Later in the car, on the way to Robert's house, Frederick tried to make light of his illness. Snow fell in cotton-ball bursts from the sky. The streets were icing over. Robert's windshield wipers barely moved; he couldn't see the curves ahead. Frederick suggested they park the car and take a cab. “We don't want to be badly killed,” he said.

______

Robert didn't hear his father's final words, but a doctor later repeated for him Frederick's last coherent sentence. He'd been given a series of disorienting drugs for his pain. The doctors kept asking him, “Do you know where you are? Mr. Becker?”

Softly, and as gently ironic as ever, Frederick answered, “I'm in the lobby of Heaven.” Then he'd closed his eyes against the color of the light.

______

“Nice buttocks, don't you think?” Frederick is pointing across the central square of Almost-Barcelona. “That woman over there by the lamppost, trying to hail a taxi.”

“Very nice, yes.”

“She
could be a model.”

“What do you mean?”

“I mean if you insist on painting –” His lips curled. “People.”

“Can we not discuss my career?” Robert says.

“Not going well, is it?”

“Not at the moment, no.”

“Perhaps if you took more risks.”

“Precisely what the marketplace won't tolerate.”

“Balls to the marketplace.” Frederick raises his voice. “I'm talking about –”

“I know. The cause of art. The cause of art doesn't feed me.”

“Spiritually or otherwise?”

“You know what I mean.”

Frederick wipes his lips with a gold serviette. “So you've taken on graphic design?”

“Temporarily. It helps pay the bills.”

“I left you a tidy sum.”

Robert laughs. “All tied up in the courts right now. Your dealer, your former dealer, the dealer before that – they each want a piece.”

“I see. And you blame me?”

Robert pours more wine.

“Oh hell,” Frederick says. “You're not going to be so tiresome as to be angry at me for dying on you?”

No, Robert thinks. I'm furious at the fact of your birth.

Frederick winces.

“I'm sorry,” Robert says. “I didn't mean that.”

“The truth will out.”

“I
am
a bit pissed –”

“Only a bit?”

Robert swivels his shoulders. The tension there cracks. “When Mother died I could've used a little help. She had medical bills up to here –”

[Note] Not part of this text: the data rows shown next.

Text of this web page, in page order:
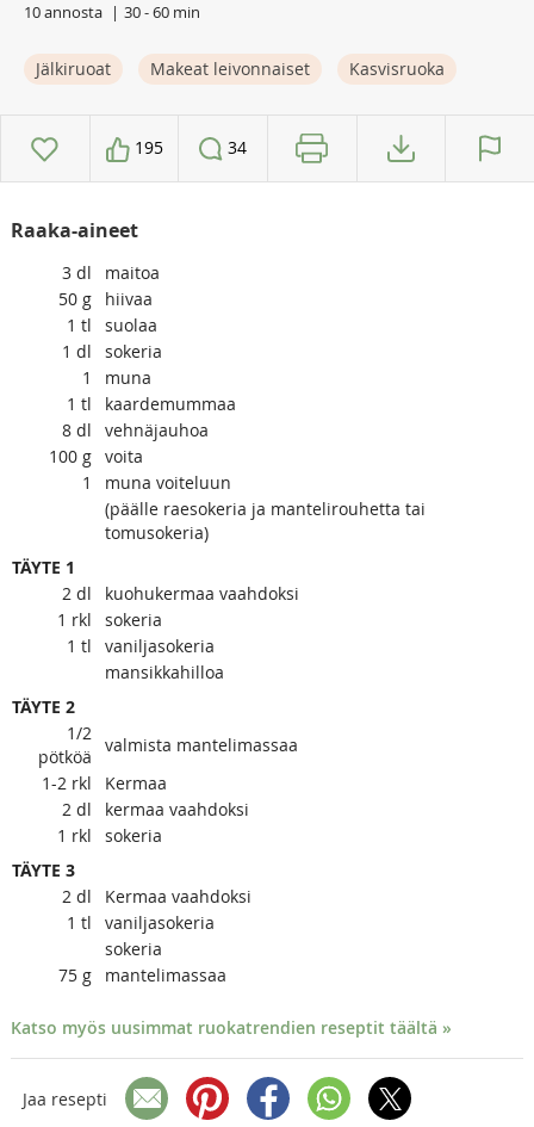
10 annosta 30 - 60 min
Jälkiruoat Makeat leivonnaiset Kasvisruoka
195 34
Raaka-aineet
3 dl
maitoa
50 g
hiivaa
1 tl
suolaa
1 dl
sokeria
1
muna
1 tl
kaardemummaa
8 dl
vehnäjauhoa
100 g voita
1
muna voiteluun
(päälle raesokeria ja mantelirouhetta tai
tomusokeria)
TÄYTE 1
2 dl
kuohukermaa vaahdoksi
1 rkl
sokeria
1 tl
vaniljasokeria
mansikkahilloa
TÄYTE 2
1/2
pötköä
valmista mantelimassaa
1-2 rkl
Kermaa
2 dl
kermaa vaahdoksi
1 rkl
sokeria
TÄYTE 3
2 dl
Kermaa vaahdoksi
1 tl
vaniljasokeria
sokeria
75 g mantelimassaa
Katso myös uusimmat ruokatrendien reseptit täältä »
Jaa resepti
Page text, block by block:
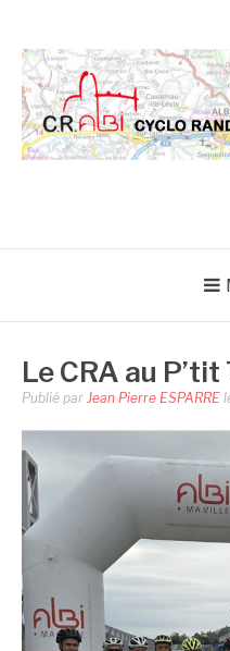
contenu
Le CRA au
Publié par Jean Pierre ESPARRE
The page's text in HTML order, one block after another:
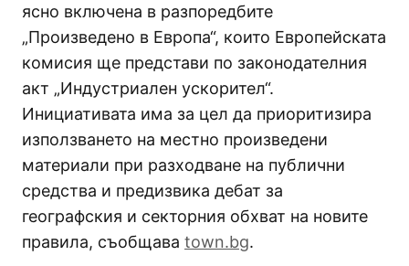
ясно включена в разпоредбите
„Произведено в Европа“, които Европейската
комисия ще представи по законодателния
акт „Индустриален ускорител“.
Инициативата има за цел да приоритизира
използването на местно произведени
материали при разходване на публични
средства и предизвика дебат за
географския и секторния обхват на новите
правила, съобщава town.bg.

“Your mother didn't want my help.”

“Oh?”

“She knew where I was. She could've called me.”

“She'd never do that. Dignity was all she had at the end.”

Frederick shrugs.

“When
you
died, Fay and the others wouldn't have anything to do with the arrangements –”

“Fay's a ninny and a prig.” Frederick coughs magnificently, as he was unable to do in his final days. “She stopped speaking to me when I ran out on your mother.”

“Lance the boil?”

“What?”

“My engagement to Sarah,” Robert says. “That's what you told me when you heard about it, remember? ‘A wife is an impediment to a painter. She'll want more money than you can provide her, she'll eat into your work-time.'”

“Was I wrong?”

Robert glares at his father.

“All right, all right,” Frederick says. “The wording may have been excessively harsh, but the advice is sound, I think.”

At the wedding Frederick shook Robert's hand and said, “Here's wishing you a happy and fruitful first marriage.”

______

Sarah stirs in bed next to Robert. He kisses her shoulder while fixing his stare on a pair of nude women window-shopping at a bakery.

“And these young lovelies?” Frederick waves at the women.
“I'm
not making them up.”

“They're here for your benefit.”

“Oh, I see. You get no pleasure from them what so-damn-ever. Does Sarah know what you're daydreaming?”

“Shhh! You'll wake her.”

Now all the men in the city, except Robert and his father, are naked. Waiters, bird-sellers, traffic cops. Why not, Robert thinks.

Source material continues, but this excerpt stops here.